=== Begin Enclosure ===

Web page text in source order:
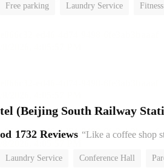
Free parking Laundry Service
(Beijing South Railway
1732 Reviews “Like a coffee shop
Laundry Service Conference Hall
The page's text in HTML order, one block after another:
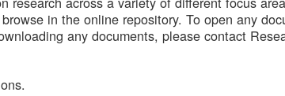
in the online repository. To open any
any documents, please contact
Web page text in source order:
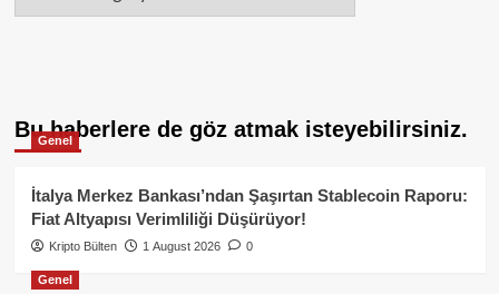
Bu haberlere de göz atmak isteyebilirsiniz.
Genel
İtalya Merkez Bankası’ndan Şaşırtan Stablecoin Raporu:
Fiat Altyapısı Verimliliği Düşürüyor!
Kripto Bülten 1 August 2026 0
Genel

=== End Enclosure ===

Would you restate word for word each line from the one that holds "The page's text" to the end of the material, both ends included, without the pictures?

> COMPLETED EXERCISE
The page's text in HTML order, one block after another:
in the online repository. To open any
any documents, please contact
Web page text in source order:
Bu haberlere de göz atmak isteyebilirsiniz.
Genel
İtalya Merkez Bankası’ndan Şaşırtan Stablecoin Raporu:
Fiat Altyapısı Verimliliği Düşürüyor!
Kripto Bülten 1 August 2026 0
Genel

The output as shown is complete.